Banks are still 'too big to fail', says SNB chairman

Swiss National Bank SNB Chairman Thomas Jordan speaks to media during a news conference in Bern June 20, 2013. REUTERS/Ruben Sprich

Swiss National Bank SNB Chairman Thomas Jordan speaks to media during a news conference in Bern June 20, 2013.

Credit: Reuters/Ruben Sprich

ZURICH | Sat Sep 14, 2013 4:34am EDT

ZURICH (Reuters) - More still needs to be done to let global banks be wound down without harming the wider economy, Swiss National Bank Chairman Thomas Jordan said in a newspaper interview published on Saturday.

"The too-big-to-fail problem is not yet fully solved," Jordan told Finanz und Wirtschaft.

Authorities have been grappling since the collapse of U.S. investment bank Lehman Brothers five years ago with the question of how banks regarded as systemically important, or too-big-to-fail, can be recapitalized without causing panic or needing taxpayer cash.

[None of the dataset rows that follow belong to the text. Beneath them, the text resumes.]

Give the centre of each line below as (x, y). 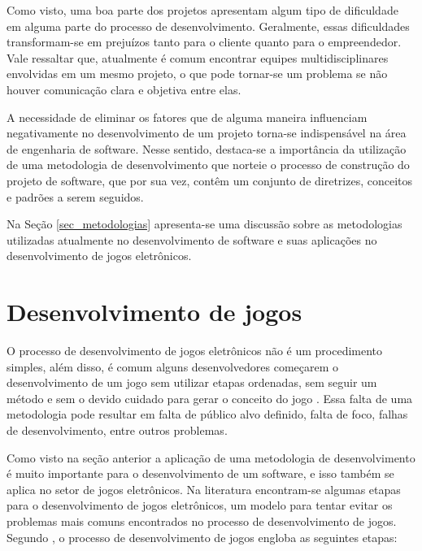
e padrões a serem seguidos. (75, 196)
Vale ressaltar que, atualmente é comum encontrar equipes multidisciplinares (198, 57)
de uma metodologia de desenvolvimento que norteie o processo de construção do (208, 165)
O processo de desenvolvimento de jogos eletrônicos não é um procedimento (195, 351)
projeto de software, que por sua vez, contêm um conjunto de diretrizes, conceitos (210, 180)
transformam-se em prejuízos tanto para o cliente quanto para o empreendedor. (204, 42)
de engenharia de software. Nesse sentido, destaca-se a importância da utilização (207, 148)
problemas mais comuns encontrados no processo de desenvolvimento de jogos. (202, 521)
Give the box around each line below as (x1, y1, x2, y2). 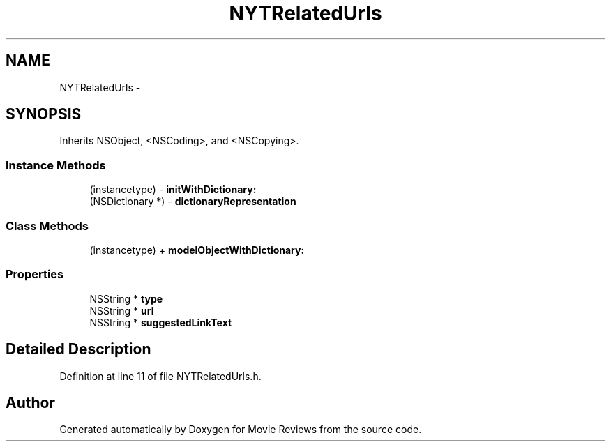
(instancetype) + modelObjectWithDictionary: (89, 243, 305, 256)
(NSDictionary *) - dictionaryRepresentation (89, 195, 296, 208)
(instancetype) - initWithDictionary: (89, 183, 257, 196)
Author (6, 393, 55, 411)
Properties (6, 267, 64, 282)
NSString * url (89, 304, 154, 317)
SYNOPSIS (6, 105, 82, 123)
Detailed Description (6, 340, 151, 358)
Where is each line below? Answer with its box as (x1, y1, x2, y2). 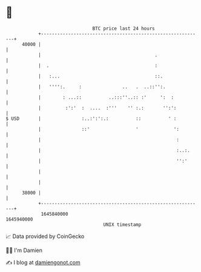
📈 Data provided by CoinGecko (5, 233, 85, 240)
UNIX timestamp (103, 221, 142, 228)
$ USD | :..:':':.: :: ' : (5, 115, 177, 122)
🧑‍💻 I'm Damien (5, 247, 43, 254)
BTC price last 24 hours (92, 25, 155, 32)
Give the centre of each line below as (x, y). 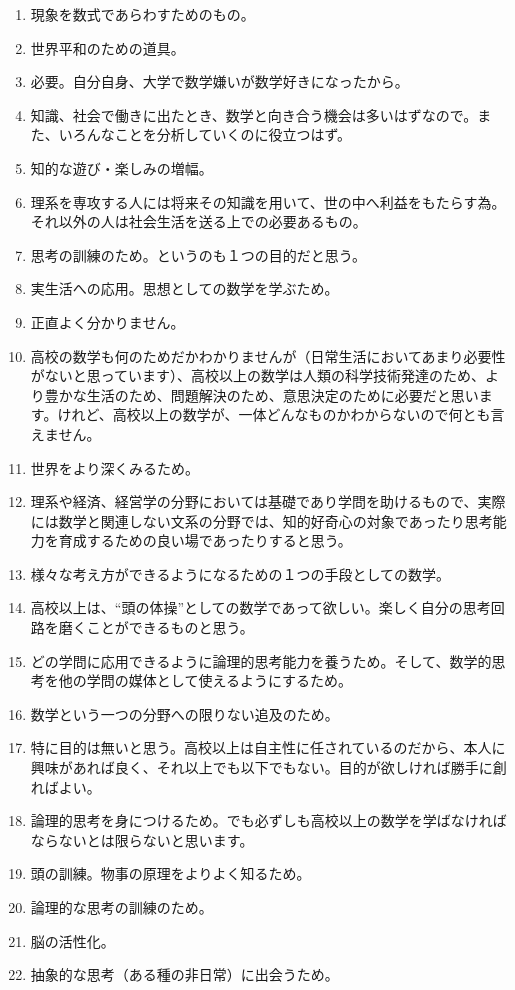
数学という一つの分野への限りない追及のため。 (184, 713)
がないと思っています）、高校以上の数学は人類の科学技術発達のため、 (258, 375)
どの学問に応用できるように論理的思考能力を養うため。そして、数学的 (261, 660)
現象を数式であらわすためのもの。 (142, 14)
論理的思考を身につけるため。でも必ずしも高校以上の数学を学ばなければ (268, 820)
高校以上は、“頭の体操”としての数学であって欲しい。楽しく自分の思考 (260, 607)
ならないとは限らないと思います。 (142, 839)
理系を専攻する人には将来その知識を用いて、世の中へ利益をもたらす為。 (268, 201)
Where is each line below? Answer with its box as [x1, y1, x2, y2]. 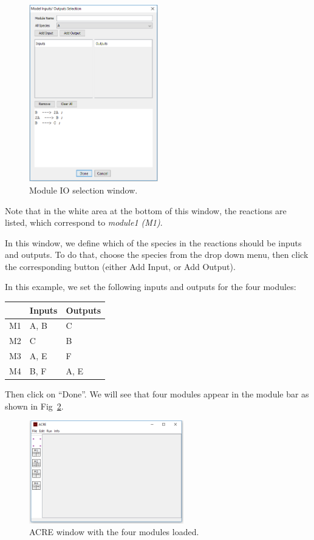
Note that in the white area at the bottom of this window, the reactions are [5, 204, 287, 217]
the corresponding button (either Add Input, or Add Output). [5, 260, 236, 272]
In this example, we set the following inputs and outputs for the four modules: [5, 280, 296, 293]
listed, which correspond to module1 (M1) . [5, 216, 163, 229]
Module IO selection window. [29, 183, 138, 196]
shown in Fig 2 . [5, 399, 64, 412]
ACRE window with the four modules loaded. [29, 525, 199, 538]
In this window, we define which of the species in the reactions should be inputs [5, 236, 302, 249]
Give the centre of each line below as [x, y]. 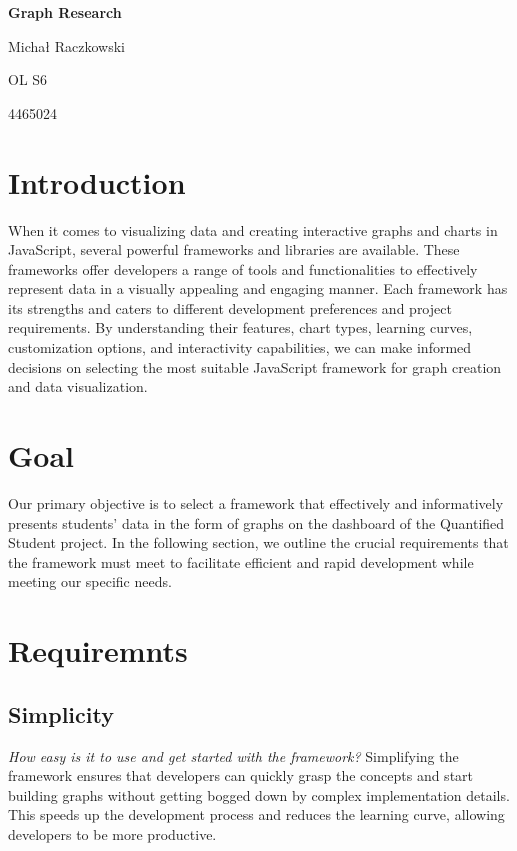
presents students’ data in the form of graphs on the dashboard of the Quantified [256, 522]
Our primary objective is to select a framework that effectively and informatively [256, 502]
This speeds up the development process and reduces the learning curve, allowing [256, 814]
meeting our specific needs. [90, 581]
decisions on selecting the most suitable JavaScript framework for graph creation [255, 366]
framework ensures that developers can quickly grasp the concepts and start [241, 775]
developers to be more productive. [112, 833]
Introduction [97, 181]
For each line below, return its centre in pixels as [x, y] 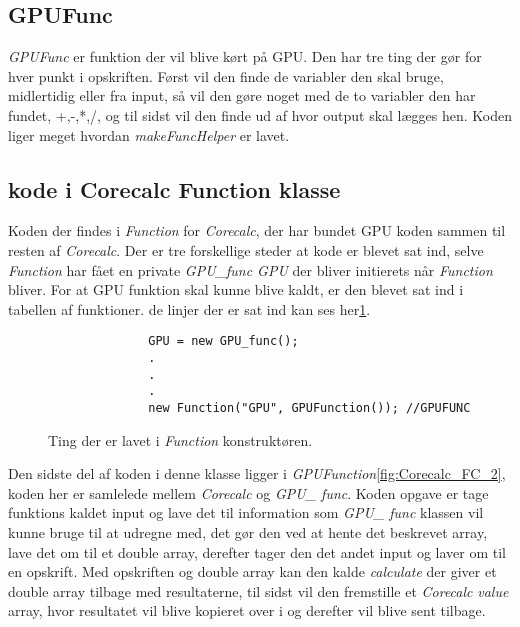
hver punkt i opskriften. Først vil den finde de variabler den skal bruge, [226, 75]
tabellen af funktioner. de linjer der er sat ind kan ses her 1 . [189, 308]
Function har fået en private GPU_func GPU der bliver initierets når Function [250, 269]
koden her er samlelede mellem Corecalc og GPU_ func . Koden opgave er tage [248, 492]
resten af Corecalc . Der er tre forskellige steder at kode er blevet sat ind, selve [246, 249]
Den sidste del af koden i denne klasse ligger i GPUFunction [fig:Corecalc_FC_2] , [257, 473]
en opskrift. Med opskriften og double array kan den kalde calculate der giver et [252, 571]
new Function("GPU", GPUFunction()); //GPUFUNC [309, 407]
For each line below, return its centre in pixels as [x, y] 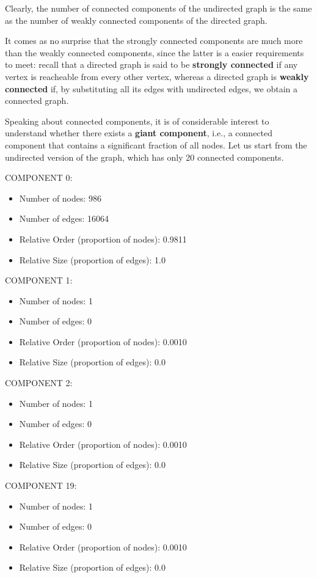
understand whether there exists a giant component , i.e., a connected [139, 133]
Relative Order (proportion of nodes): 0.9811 [103, 239]
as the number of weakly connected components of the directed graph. [136, 20]
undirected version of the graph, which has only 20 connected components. [144, 157]
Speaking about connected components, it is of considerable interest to [137, 121]
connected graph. [37, 101]
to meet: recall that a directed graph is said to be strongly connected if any [151, 64]
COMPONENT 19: [41, 485]
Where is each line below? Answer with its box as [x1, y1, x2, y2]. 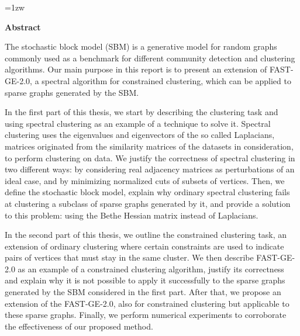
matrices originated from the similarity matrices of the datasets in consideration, [5, 140, 294, 152]
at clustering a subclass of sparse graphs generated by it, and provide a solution [5, 197, 291, 209]
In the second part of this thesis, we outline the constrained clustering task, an [5, 228, 287, 241]
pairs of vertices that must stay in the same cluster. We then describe [5, 251, 254, 264]
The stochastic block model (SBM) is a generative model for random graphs [5, 40, 277, 53]
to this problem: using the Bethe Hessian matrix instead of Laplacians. [5, 209, 258, 221]
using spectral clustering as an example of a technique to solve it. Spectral [5, 117, 271, 129]
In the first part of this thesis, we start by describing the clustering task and [5, 106, 278, 118]

After Switzerland's biggest bank UBS (UBSN.VX) had to be bailed out by the government in 2008, Swiss regulators have implemented tough new capital requirements for banks, which go beyond the rules stipulated by Basel III.

"If the winding down isn't possible then the buffers will have to be raised accordingly," said Jordan, adding there were several possibilities including contingent-convertible bonds.

In its yearly stability report published in June, the SNB urged UBS (UBSN.VX) and Credit Suisse (CSGN.VX) to further improve their leverage ratios. The Swiss financial market regulator requires a leverage ratio of 4.3 percent by 2019.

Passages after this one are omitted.